As this is a motion to dismiss, the following facts are taken from the complaint. Plaintiffs Swissgem S.A. and GENEVAGEM S.A. ("plaintiffs") are affiliated foreign diamond corporations. Defendant M&B Limited is a Hong Kong entity. On September 28, 2018, 24 round brilliant diamonds with an approximate valuation of $18 million were stolen from plaintiffs in Geneva, Switzerland (the "theft") (Compl. ¶ 5 [NYSCEF Doc. No. 1]). Plaintiffs reported the theft to the Swiss Police and a police report was filed on October 4, 2018 (id. ¶ 6). Plaintiffs also notified the Gemological Institute of America, Inc. ("GIA") regarding the theft of the diamonds, providing the GIA with a list of the stolen diamonds together with each diamond's corresponding GIA grading report number, and advising them that the thieves might try to re-cut the diamonds into smaller diamonds and resubmit them to GIA for grading (id. ¶¶ 7-8). Plaintiffs and the Swiss Police Judicial Prosecutor's office requested that GIA flag these diamonds as stolen and alert plaintiffs in the event of resubmission (id.).

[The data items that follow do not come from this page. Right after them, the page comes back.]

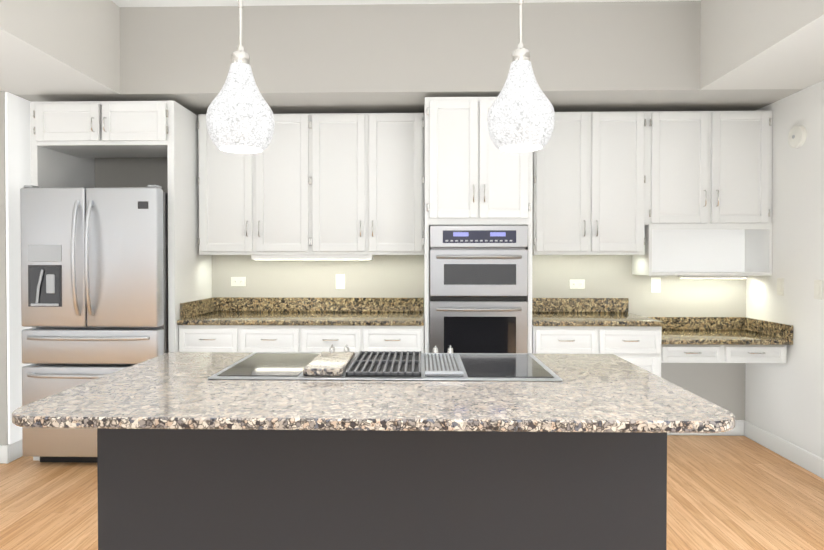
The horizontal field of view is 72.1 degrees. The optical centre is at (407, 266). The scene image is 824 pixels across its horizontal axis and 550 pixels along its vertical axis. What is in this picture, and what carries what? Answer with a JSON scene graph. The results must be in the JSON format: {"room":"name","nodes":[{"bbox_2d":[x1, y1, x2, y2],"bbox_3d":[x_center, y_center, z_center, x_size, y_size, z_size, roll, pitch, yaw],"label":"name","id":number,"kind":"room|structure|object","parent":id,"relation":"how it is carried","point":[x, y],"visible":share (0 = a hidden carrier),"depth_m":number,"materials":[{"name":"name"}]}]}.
{"room":"kitchen","nodes":[
{"label":"kitchen","id":0,"kind":"room"},
{"bbox_2d":[0,91,8,444],"bbox_3d":[-4.303,-0.220,4.144,3.376,3.000,0.810,0,1,1],"label":"wall","id":1,"kind":"structure","parent":0,"point":[3,379],"depth_m":3.70,"materials":[{"name":"paint"}]},
{"bbox_2d":[0,444,11,463],"bbox_3d":[-4.305,1.227,3.752,3.391,0.118,0.019,0,1,1],"label":"baseboard","id":2,"kind":"structure","parent":1,"relation":"attached to","point":[5,450],"depth_m":3.70,"materials":[{"name":"white wood"}]},
{"bbox_2d":[12,439,22,460],"bbox_3d":[-2.609,1.223,4.031,0.015,0.118,0.590,0,1,1],"label":"baseboard","id":3,"kind":"structure","parent":1,"relation":"attached to","point":[17,452],"depth_m":3.79,"materials":[{"name":"white wood"}]},
{"bbox_2d":[111,0,700,6],"bbox_3d":[-1.069,-1.714,-0.151,10.250,0.100,9.200,0,1,1],"label":"ceiling","id":4,"kind":"structure","parent":0,"point":[157,3],"depth_m":3.67,"materials":[{"name":"paint"}]},
{"bbox_2d":[206,0,274,153],"bbox_3d":[-0.573,-1.047,1.947,0.227,1.288,0.227,0,1,1],"label":"pendant light","id":5,"kind":"object","parent":4,"relation":"hanging from","point":[240,119],"visible":1,"depth_m":1.88,"materials":[{"name":"white glass"}]},
{"bbox_2d":[487,0,554,152],"bbox_3d":[0.387,-1.047,1.923,0.227,1.288,0.227,0,1,1],"label":"pendant light","id":6,"kind":"object","parent":4,"relation":"hanging from","point":[521,116],"visible":1,"depth_m":1.86,"materials":[{"name":"white glass"}]},
{"bbox_2d":[0,435,823,549],"bbox_3d":[-1.069,1.385,-0.111,10.250,0.100,9.200,0,1,1],"label":"floor","id":7,"kind":"structure","parent":0,"point":[734,493],"depth_m":3.12,"materials":[{"name":"brown wood"}]},
{"bbox_2d":[20,185,168,462],"bbox_3d":[-2.015,0.378,3.936,0.884,1.810,0.810,0,1,1],"label":"refrigerator","id":8,"kind":"object","parent":7,"relation":"on","point":[94,283],"visible":0.77,"depth_m":3.60,"materials":[{"name":"silver metal"}]},
{"bbox_2d":[5,92,211,459],"bbox_3d":[-2.067,0.069,4.041,1.094,2.426,0.709,0,1,1],"label":"surround","id":9,"kind":"object","parent":7,"relation":"on","point":[62,144],"visible":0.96,"depth_m":3.75,"materials":[{"name":"white wood"}]},
{"bbox_2d":[177,321,312,352],"bbox_3d":[-1.072,0.832,4.065,0.883,0.901,0.632,0,1,1],"label":"base cabinet","id":10,"kind":"object","parent":7,"relation":"on","point":[192,338],"depth_m":3.75,"materials":[{"name":"white wood"}]},
{"bbox_2d":[177,313,423,324],"bbox_3d":[-0.699,0.364,4.046,1.634,0.034,0.640,0,1,1],"label":"countertop","id":11,"kind":"structure","parent":10,"relation":"on","point":[202,318],"depth_m":3.79,"materials":[{"name":"brown stone"}]},
{"bbox_2d":[313,325,423,352],"bbox_3d":[-0.326,0.832,4.046,0.883,0.901,0.632,0,1,1],"label":"base cabinet","id":12,"kind":"object","parent":7,"relation":"on","point":[358,338],"depth_m":3.73,"materials":[{"name":"white wood"}]},
{"bbox_2d":[97,432,666,549],"bbox_3d":[-0.080,0.860,2.114,1.778,0.894,0.690,0,1,1],"label":"kitchen island","id":13,"kind":"object","parent":7,"relation":"on","point":[191,455],"depth_m":1.77,"materials":[{"name":"wood"}]},
{"bbox_2d":[12,352,734,435],"bbox_3d":[-0.093,0.399,1.971,1.960,0.030,1.036,0,1,1],"label":"island countertop","id":14,"kind":"structure","parent":13,"relation":"on","point":[597,394],"depth_m":1.63,"materials":[{"name":"grey stone"}]},
{"bbox_2d":[208,345,562,380],"bbox_3d":[-0.073,0.356,2.185,1.206,0.050,0.535,0,1,1],"label":"cooktop","id":15,"kind":"object","parent":14,"relation":"in","point":[347,364],"visible":1,"depth_m":2.08,"materials":[{"name":"black glass"}]},
{"bbox_2d":[424,97,532,352],"bbox_3d":[0.474,0.083,3.999,0.704,2.398,0.669,0,1,1],"label":"tall cabinet","id":16,"kind":"object","parent":7,"relation":"on","point":[473,175],"visible":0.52,"depth_m":3.69,"materials":[{"name":"white wood"}]},
{"bbox_2d":[430,225,527,352],"bbox_3d":[0.473,0.267,3.959,0.638,1.083,0.660,0,1,1],"label":"double wall oven","id":17,"kind":"object","parent":16,"relation":"in","point":[478,287],"visible":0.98,"depth_m":3.69,"materials":[{"name":"silver metal"}]},
{"bbox_2d":[532,298,662,376],"bbox_3d":[1.250,0.761,3.991,0.837,1.043,0.664,0,1,1],"label":"base cabinet","id":18,"kind":"object","parent":7,"relation":"on","point":[587,326],"visible":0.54,"depth_m":3.70,"materials":[{"name":"white wood"}]},
{"bbox_2d":[0,0,823,115],"bbox_3d":[-1.819,-1.380,-0.128,8.550,0.570,9.000,0,1,1],"label":"ceiling","id":19,"kind":"structure","parent":0,"point":[728,55],"depth_m":3.69,"materials":[{"name":"paint"}]},
{"bbox_2d":[95,157,745,419],"bbox_3d":[0.030,-0.223,4.393,5.274,3.000,0.100,0,1,1],"label":"wall","id":20,"kind":"structure","parent":0,"point":[722,385],"depth_m":4.32,"materials":[{"name":"paint"}]},
{"bbox_2d":[181,297,212,316],"bbox_3d":[-1.506,0.292,4.078,0.020,0.109,0.572,0,1,1],"label":"backsplash","id":21,"kind":"structure","parent":20,"relation":"attached to","point":[191,308],"depth_m":4.03,"materials":[{"name":"brown stone"}]},
{"bbox_2d":[231,277,245,285],"bbox_3d":[-1.304,0.114,4.376,0.115,0.072,0.008,0,1,1],"label":"electrical outlet","id":22,"kind":"object","parent":20,"relation":"attached to","point":[238,281],"visible":1,"depth_m":4.37,"materials":[{"name":"plastic"}]},
{"bbox_2d":[197,113,320,256],"bbox_3d":[-1.055,-0.593,4.199,0.875,1.007,0.327,0,1,1],"label":"upper cabinet","id":23,"kind":"object","parent":20,"relation":"attached to","point":[267,203],"depth_m":4.04,"materials":[{"name":"white wood"}]},
{"bbox_2d":[213,297,423,312],"bbox_3d":[-0.692,0.289,4.354,1.634,0.109,0.020,0,1,1],"label":"backsplash","id":24,"kind":"structure","parent":20,"relation":"attached to","point":[220,304],"depth_m":4.34,"materials":[{"name":"brown stone"}]},
{"bbox_2d":[336,274,344,288],"bbox_3d":[-0.514,0.114,4.356,0.072,0.115,0.009,0,1,1],"label":"light switch","id":25,"kind":"object","parent":20,"relation":"attached to","point":[340,281],"visible":1,"depth_m":4.35,"materials":[{"name":"white plastic"}]},
{"bbox_2d":[321,113,423,256],"bbox_3d":[-0.316,-0.592,4.181,0.876,1.007,0.327,0,1,1],"label":"upper cabinet","id":26,"kind":"object","parent":20,"relation":"attached to","point":[330,186],"depth_m":4.02,"materials":[{"name":"white wood"}]},
{"bbox_2d":[569,279,584,288],"bbox_3d":[1.294,0.131,4.312,0.115,0.072,0.008,0,1,1],"label":"electrical outlet","id":27,"kind":"object","parent":20,"relation":"attached to","point":[576,283],"visible":1,"depth_m":4.31,"materials":[{"name":"plastic"}]},
{"bbox_2d":[532,111,651,258],"bbox_3d":[1.303,-0.592,4.141,0.804,1.007,0.327,0,1,1],"label":"upper cabinet","id":28,"kind":"object","parent":20,"relation":"attached to","point":[592,179],"depth_m":3.98,"materials":[{"name":"white wood"}]},
{"bbox_2d":[651,277,660,292],"bbox_3d":[1.888,0.137,4.298,0.072,0.115,0.009,0,1,1],"label":"light switch","id":29,"kind":"object","parent":20,"relation":"attached to","point":[655,284],"visible":1,"depth_m":4.30,"materials":[{"name":"white plastic"}]},
{"bbox_2d":[667,420,742,435],"bbox_3d":[2.140,1.220,4.303,0.850,0.118,0.015,0,1,1],"label":"baseboard","id":30,"kind":"structure","parent":20,"relation":"attached to","point":[737,430],"depth_m":4.29,"materials":[{"name":"white wood"}]},
{"bbox_2d":[652,111,772,230],"bbox_3d":[2.117,-0.694,4.120,0.881,0.801,0.327,0,1,1],"label":"upper cabinet","id":31,"kind":"object","parent":20,"relation":"attached to","point":[685,194],"depth_m":3.96,"materials":[{"name":"white wood"}]},
{"bbox_2d":[647,317,792,362],"bbox_3d":[2.115,0.511,4.019,0.879,0.258,0.559,0,1,1],"label":"desk","id":32,"kind":"object","parent":20,"relation":"attached to","point":[717,340],"visible":0.94,"depth_m":3.79,"materials":[{"name":"brown stone"}]},
{"bbox_2d":[745,80,823,458],"bbox_3d":[2.505,-0.163,-0.218,0.100,3.000,9.000,0,1,1],"label":"wall","id":33,"kind":"structure","parent":0,"point":[784,401],"depth_m":3.70,"materials":[{"name":"paint"}]},
{"bbox_2d":[777,278,783,295],"bbox_3d":[2.550,0.136,3.871,0.009,0.118,0.072,0,1,1],"label":"light switch","id":34,"kind":"object","parent":33,"relation":"attached to","point":[780,286],"visible":1,"depth_m":3.86,"materials":[{"name":"white plastic"}]},
{"bbox_2d":[743,420,823,478],"bbox_3d":[2.543,1.226,3.835,0.019,0.118,0.870,0,1,1],"label":"baseboard","id":35,"kind":"structure","parent":33,"relation":"attached to","point":[793,453],"depth_m":3.80,"materials":[{"name":"white wood"}]},
{"bbox_2d":[788,125,806,147],"bbox_3d":[2.531,-0.847,3.685,0.038,0.144,0.144,0,1,1],"label":"smoke detector","id":36,"kind":"object","parent":33,"relation":"attached to","point":[797,135],"visible":1,"depth_m":3.66,"materials":[{"name":"grey plastic"}]},
{"bbox_2d":[814,280,822,299],"bbox_3d":[2.541,0.141,3.503,0.009,0.118,0.072,0,1,1],"label":"light switch","id":37,"kind":"object","parent":33,"relation":"attached to","point":[818,289],"visible":1,"depth_m":3.49,"materials":[{"name":"white plastic"}]}
]}

One of the stolen diamonds was a 21.14 carat round brilliant cut diamond with a Grading Report from GIA under Certificate Report No. 5182121395 (the "Diamond") (id. ¶ 9). Prior to the theft, plaintiffs had submitted the Diamond to the GIA for analysis, grading and certification and a report was issued on January 19, 2017 (id. ¶¶ 13-14). At some point after the theft, the Diamond was recut and reconstituted as a 20.33 carat round brilliant cut diamond which was subsequently obtained by defendant M&B Limited and, in April 2019, the Diamond was submitted to GIA for analysis (id. ¶¶ 17-18). GIA's analysis revealed that the stone submitted by M&B was the same Diamond stolen from plaintiffs (id. ¶ 19). In April 2019, GIA informed plaintiffs M&B had submitted the Diamond (id. ¶ 20). Plaintiffs have since demanded return of the Diamond which M&B has denied (id. ¶ 21). GIA has secured the Diamond at its laboratory in New York pending resolution of the ownership claims (id. ¶ 22).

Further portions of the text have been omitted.